What Zampolli proposed was not a solution to any of these problems. Replacing Iran with Italy would not end the war. It would not mend Sigonella. It would not restore the relationship between Washington and Rome, which runs on shared interest, not football. It would, however, give Meloni something to announce at home, give Trump a gesture toward an ally he had just humiliated, and give FIFA the chance to host a tournament without the weight of an active military conflict pressing on every visa application submitted by an Iranian player.
That FIFA declined the gesture is a more interesting political fact than the gesture itself. The governing body that inserted Messi into a Club World Cup for commercial reasons has decided, at least for now, that the political cost of replacing a qualified nation with an unqualified one is higher than the cost of managing Iran’s participation under wartime conditions. That calculation will be tested between now and June.
Paolo Zampolli is not incidental to this story. He is its hinge. Born in Italy, socialized in New York’s fashion industry in the 1990s, he became part of the social infrastructure of Trump’s world at a moment when that world was defined by a certain kind of transatlantic glamour: the circuit of models, property developers, minor celebrities, and major money that orbited Manhattan before the political reinvention.

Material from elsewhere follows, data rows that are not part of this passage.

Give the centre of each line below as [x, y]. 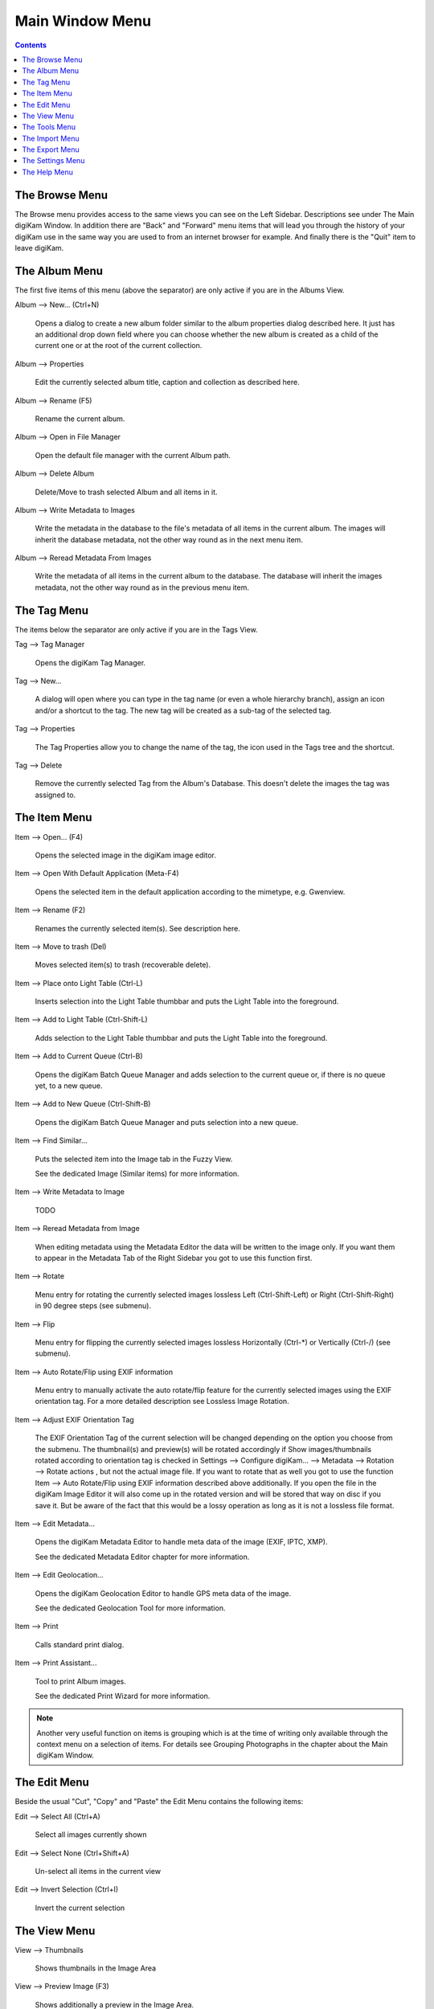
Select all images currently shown [91, 1835]
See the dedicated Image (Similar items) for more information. [137, 1174]
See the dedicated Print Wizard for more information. [123, 1696]
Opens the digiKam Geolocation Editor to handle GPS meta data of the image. [163, 1593]
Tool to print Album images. [80, 1681]
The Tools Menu [49, 127]
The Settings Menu [53, 161]
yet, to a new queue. [69, 1086]
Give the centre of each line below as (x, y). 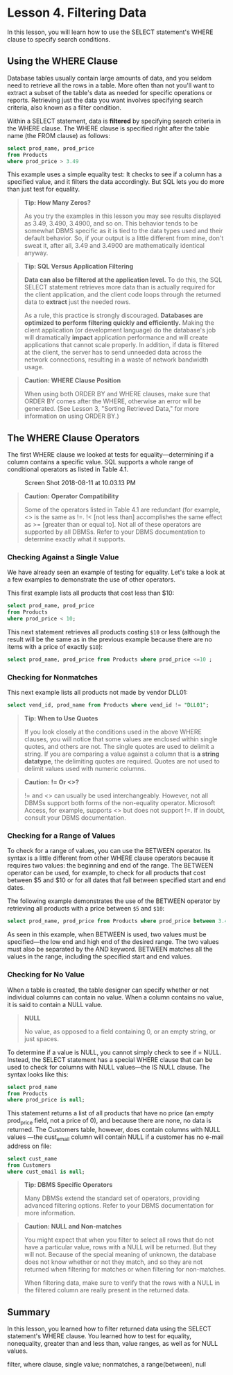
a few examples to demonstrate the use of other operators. (91, 580)
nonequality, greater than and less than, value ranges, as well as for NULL (113, 1344)
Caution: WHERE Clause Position (72, 380)
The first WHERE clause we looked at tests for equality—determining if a (110, 455)
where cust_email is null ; (46, 1172)
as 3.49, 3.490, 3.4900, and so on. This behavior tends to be (111, 223)
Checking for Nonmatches (53, 677)
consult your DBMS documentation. (75, 818)

His appointment as special representative for global partnerships gives him a portfolio broad enough to accommodate almost anything. He is not a trained diplomat. He does not have experience in multilateral sports governance. What he has is access, the specific, personal, dinner-table kind that institutional diplomacy cannot manufacture. When Zampolli says he “suggested” the swap to Trump and Infantino, the word does real work. He was in the room.
That a proposal of this magnitude, the removal of a sovereign nation from the world’s most-watched sporting event for reasons of bilateral political repair, originated not in the State Department or the National Security Council but from a man whose most significant pre-government achievement was introducing a future president to his future wife: this is worth sitting with. Not through institutions. Through access. This is how American foreign policy operates in 2026.
Iran, ranked forty-second in the world, qualified through the Asian Football Confederation by right. Italy, ranked twelfth, did not qualify. The rules are not complicated.
Italy’s third consecutive absence from a World Cup is a football story, but the weight it carries in April 2026 is entirely political. A nation whose prime minister is losing her most important foreign patron, watching fuel prices climb and a war burn on the southeastern horizon, offered the spectacle of its football federation’s failure as a diplomatic bargaining chip. The game was never just a game. In the hands of a fashion entrepreneur turned envoy, it became something cheaper.